Problem to solve. Transcribe, word for word, every record in the data below.

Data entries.
*** Begin section ***

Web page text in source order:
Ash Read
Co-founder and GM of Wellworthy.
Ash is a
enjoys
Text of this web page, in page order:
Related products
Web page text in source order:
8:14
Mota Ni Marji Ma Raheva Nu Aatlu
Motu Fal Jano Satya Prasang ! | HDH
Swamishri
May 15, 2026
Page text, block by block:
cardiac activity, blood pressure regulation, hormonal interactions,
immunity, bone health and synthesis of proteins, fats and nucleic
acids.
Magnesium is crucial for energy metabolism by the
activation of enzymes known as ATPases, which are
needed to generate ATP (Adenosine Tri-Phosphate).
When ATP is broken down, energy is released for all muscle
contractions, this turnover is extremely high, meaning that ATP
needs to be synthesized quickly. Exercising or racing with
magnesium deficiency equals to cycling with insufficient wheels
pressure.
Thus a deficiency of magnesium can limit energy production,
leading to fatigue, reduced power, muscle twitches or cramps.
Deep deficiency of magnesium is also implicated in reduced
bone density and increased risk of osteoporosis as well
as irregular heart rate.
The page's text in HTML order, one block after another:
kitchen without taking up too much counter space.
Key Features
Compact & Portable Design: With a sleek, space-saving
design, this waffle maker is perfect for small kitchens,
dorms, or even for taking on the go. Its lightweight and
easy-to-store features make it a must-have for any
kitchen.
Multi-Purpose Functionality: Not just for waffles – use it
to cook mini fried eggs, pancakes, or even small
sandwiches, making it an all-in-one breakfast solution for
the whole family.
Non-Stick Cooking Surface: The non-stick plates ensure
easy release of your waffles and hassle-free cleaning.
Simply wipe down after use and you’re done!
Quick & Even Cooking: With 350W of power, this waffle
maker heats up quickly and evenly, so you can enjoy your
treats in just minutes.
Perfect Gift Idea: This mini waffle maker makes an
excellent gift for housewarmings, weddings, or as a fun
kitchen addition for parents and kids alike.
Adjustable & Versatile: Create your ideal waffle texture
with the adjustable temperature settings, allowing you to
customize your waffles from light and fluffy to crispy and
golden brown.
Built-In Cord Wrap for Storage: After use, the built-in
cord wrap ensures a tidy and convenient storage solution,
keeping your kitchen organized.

*** End section ***

Finished exercise.
Web page text in source order:
Ash Read
Co-founder and GM of Wellworthy.
Ash is a
enjoys
Text of this web page, in page order:
Related products
Web page text in source order:
8:14
Mota Ni Marji Ma Raheva Nu Aatlu
Motu Fal Jano Satya Prasang ! | HDH
Swamishri
May 15, 2026
Page text, block by block:
cardiac activity, blood pressure regulation, hormonal interactions,
immunity, bone health and synthesis of proteins, fats and nucleic
acids.
Magnesium is crucial for energy metabolism by the
activation of enzymes known as ATPases, which are
needed to generate ATP (Adenosine Tri-Phosphate).
When ATP is broken down, energy is released for all muscle
contractions, this turnover is extremely high, meaning that ATP
needs to be synthesized quickly. Exercising or racing with
magnesium deficiency equals to cycling with insufficient wheels
pressure.
Thus a deficiency of magnesium can limit energy production,
leading to fatigue, reduced power, muscle twitches or cramps.
Deep deficiency of magnesium is also implicated in reduced
bone density and increased risk of osteoporosis as well
as irregular heart rate.
The page's text in HTML order, one block after another:
kitchen without taking up too much counter space.
Key Features
Compact & Portable Design: With a sleek, space-saving
design, this waffle maker is perfect for small kitchens,
dorms, or even for taking on the go. Its lightweight and
easy-to-store features make it a must-have for any
kitchen.
Multi-Purpose Functionality: Not just for waffles – use it
to cook mini fried eggs, pancakes, or even small
sandwiches, making it an all-in-one breakfast solution for
the whole family.
Non-Stick Cooking Surface: The non-stick plates ensure
easy release of your waffles and hassle-free cleaning.
Simply wipe down after use and you’re done!
Quick & Even Cooking: With 350W of power, this waffle
maker heats up quickly and evenly, so you can enjoy your
treats in just minutes.
Perfect Gift Idea: This mini waffle maker makes an
excellent gift for housewarmings, weddings, or as a fun
kitchen addition for parents and kids alike.
Adjustable & Versatile: Create your ideal waffle texture
with the adjustable temperature settings, allowing you to
customize your waffles from light and fluffy to crispy and
golden brown.
Built-In Cord Wrap for Storage: After use, the built-in
cord wrap ensures a tidy and convenient storage solution,
keeping your kitchen organized.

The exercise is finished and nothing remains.